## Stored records
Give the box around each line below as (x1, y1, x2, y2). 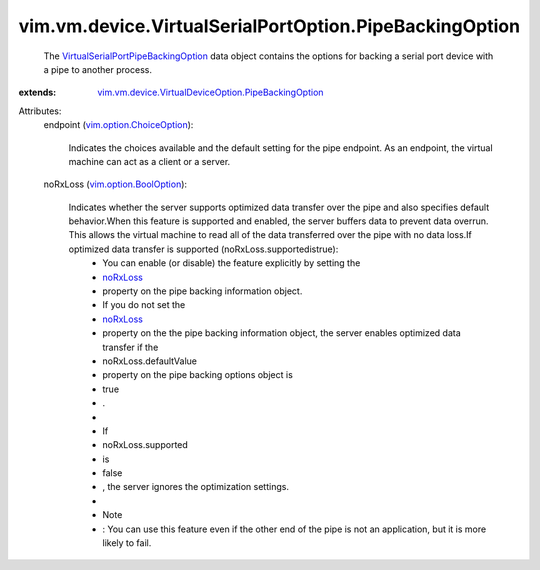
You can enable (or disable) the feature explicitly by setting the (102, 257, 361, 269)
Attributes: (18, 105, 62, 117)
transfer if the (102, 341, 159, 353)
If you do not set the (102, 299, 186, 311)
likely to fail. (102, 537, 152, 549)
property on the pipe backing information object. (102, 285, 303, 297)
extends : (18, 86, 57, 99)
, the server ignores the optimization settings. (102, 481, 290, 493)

==

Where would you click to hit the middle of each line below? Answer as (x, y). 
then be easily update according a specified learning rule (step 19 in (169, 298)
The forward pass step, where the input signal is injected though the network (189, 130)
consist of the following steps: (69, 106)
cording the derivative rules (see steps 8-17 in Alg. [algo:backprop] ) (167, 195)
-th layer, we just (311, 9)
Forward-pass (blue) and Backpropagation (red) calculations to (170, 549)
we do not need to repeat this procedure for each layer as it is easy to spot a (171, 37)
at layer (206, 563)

## What you have to do
Across the entries, how many lines include the string "steps"? The answer should be only a number.

## Output below
2